[Data provided — start]

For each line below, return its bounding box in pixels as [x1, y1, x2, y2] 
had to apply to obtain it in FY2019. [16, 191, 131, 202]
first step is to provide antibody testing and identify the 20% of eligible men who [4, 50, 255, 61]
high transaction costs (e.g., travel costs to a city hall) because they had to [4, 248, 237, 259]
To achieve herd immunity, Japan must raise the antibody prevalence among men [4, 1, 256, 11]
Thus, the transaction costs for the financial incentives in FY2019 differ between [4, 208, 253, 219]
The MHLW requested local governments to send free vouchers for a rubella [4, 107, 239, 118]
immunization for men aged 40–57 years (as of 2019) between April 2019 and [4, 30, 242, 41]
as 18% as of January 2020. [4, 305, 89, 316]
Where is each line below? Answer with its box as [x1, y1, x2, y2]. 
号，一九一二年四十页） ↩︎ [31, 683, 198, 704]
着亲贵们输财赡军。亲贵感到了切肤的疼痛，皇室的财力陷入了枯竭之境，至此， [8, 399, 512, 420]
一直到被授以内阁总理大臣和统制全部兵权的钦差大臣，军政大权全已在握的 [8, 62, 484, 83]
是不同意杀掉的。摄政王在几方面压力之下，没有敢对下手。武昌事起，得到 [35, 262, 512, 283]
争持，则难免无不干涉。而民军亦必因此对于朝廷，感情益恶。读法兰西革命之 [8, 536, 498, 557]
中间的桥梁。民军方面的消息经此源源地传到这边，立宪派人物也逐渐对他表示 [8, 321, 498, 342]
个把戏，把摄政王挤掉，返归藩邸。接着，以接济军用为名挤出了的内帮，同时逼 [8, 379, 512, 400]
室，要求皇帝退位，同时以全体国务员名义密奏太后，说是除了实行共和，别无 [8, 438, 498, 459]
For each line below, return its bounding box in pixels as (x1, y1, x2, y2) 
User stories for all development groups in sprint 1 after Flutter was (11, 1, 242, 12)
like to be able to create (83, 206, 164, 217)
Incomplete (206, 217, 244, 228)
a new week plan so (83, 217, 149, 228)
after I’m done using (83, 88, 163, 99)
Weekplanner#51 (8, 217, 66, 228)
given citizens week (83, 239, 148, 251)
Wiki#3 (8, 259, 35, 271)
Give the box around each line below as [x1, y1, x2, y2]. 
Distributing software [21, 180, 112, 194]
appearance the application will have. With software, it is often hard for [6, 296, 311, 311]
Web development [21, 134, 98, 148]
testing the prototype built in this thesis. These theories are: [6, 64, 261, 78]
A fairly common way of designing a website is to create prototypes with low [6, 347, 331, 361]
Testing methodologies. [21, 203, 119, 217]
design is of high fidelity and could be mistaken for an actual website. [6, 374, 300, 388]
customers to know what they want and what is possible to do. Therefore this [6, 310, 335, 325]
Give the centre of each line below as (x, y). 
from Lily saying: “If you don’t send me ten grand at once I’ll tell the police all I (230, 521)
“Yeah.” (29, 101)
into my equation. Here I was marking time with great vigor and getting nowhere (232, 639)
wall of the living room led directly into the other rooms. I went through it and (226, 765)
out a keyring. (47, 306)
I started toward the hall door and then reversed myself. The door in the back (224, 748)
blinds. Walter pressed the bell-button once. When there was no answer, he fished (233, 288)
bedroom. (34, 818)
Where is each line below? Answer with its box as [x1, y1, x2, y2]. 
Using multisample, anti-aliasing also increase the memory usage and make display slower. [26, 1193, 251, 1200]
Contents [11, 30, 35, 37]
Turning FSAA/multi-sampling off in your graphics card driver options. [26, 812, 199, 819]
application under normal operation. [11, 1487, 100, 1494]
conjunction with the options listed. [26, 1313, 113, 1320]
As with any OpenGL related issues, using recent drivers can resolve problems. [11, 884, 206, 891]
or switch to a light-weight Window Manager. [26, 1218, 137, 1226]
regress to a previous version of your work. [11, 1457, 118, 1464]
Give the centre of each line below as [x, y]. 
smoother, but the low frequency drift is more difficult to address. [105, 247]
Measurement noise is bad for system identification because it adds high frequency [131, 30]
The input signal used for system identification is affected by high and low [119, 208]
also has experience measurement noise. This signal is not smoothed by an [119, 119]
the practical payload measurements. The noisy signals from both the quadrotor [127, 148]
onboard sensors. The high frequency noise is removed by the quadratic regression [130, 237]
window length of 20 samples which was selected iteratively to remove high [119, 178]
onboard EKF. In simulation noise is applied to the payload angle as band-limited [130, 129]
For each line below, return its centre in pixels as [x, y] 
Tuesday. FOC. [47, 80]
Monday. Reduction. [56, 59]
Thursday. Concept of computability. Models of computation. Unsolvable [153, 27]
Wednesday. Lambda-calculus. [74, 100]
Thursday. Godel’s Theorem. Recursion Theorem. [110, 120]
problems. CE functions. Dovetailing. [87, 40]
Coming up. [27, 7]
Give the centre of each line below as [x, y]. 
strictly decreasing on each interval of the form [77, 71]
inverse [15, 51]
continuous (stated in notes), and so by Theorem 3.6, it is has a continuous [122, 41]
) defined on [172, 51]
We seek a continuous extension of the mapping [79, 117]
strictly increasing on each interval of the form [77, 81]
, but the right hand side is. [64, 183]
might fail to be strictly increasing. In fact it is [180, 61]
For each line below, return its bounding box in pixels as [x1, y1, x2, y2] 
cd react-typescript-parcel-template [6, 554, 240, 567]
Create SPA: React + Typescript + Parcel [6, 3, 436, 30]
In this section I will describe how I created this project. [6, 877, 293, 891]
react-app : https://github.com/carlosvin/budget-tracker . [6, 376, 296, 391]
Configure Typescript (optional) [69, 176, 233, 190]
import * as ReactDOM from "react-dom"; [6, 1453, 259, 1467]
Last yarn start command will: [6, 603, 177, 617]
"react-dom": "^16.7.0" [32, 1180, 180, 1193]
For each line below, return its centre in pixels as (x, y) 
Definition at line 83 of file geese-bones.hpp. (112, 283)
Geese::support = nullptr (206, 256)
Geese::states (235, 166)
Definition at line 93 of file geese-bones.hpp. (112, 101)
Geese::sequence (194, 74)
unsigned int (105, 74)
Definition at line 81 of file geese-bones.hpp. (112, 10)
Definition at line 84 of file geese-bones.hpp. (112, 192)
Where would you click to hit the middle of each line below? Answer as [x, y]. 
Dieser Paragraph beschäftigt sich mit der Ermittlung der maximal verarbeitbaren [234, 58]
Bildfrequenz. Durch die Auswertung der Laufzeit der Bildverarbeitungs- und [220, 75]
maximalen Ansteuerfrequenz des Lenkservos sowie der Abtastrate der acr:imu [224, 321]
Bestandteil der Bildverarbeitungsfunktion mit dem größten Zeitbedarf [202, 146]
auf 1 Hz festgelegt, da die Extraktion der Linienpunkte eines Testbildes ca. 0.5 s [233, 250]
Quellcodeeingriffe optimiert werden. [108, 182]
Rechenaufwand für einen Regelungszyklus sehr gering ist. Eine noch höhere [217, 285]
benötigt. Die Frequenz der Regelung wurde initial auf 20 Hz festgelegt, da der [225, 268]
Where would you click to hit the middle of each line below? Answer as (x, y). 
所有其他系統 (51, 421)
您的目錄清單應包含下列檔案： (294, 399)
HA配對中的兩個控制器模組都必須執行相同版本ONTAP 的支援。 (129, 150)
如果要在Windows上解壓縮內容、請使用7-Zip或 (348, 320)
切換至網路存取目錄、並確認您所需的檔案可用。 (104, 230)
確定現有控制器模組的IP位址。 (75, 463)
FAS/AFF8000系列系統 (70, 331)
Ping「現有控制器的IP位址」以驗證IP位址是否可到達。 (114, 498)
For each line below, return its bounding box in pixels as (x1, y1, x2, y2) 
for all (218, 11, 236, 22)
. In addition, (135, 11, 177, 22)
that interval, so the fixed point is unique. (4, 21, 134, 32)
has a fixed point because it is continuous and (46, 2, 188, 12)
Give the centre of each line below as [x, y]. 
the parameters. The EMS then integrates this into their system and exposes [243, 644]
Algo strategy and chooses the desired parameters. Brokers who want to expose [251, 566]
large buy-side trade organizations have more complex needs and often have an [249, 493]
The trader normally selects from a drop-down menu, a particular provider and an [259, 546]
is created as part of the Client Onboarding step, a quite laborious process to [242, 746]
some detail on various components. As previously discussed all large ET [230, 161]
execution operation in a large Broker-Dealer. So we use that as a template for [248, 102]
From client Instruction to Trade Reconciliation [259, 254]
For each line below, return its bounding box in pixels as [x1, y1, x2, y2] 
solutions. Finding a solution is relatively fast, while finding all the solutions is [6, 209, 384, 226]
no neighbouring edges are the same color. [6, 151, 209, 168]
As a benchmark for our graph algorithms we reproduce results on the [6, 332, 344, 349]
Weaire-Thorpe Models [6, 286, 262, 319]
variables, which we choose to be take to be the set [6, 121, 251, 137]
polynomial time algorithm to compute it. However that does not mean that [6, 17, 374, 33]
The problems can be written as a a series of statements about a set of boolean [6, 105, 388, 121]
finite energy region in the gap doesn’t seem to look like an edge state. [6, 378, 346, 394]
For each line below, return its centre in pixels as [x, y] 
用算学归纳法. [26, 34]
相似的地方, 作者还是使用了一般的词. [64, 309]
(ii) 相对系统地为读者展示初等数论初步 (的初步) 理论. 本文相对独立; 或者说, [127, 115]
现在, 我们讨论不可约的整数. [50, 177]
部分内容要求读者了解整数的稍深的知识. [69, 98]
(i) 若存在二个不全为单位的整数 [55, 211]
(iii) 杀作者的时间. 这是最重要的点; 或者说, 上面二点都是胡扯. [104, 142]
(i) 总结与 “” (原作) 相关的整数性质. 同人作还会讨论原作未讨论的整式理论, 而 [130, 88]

[Data provided — finish]

### Required work
Take from the listing above each line containing "interval".

### Task output
strictly decreasing on each interval of the form [77, 71]
strictly increasing on each interval of the form [77, 81]
that interval, so the fixed point is unique. (4, 21, 134, 32)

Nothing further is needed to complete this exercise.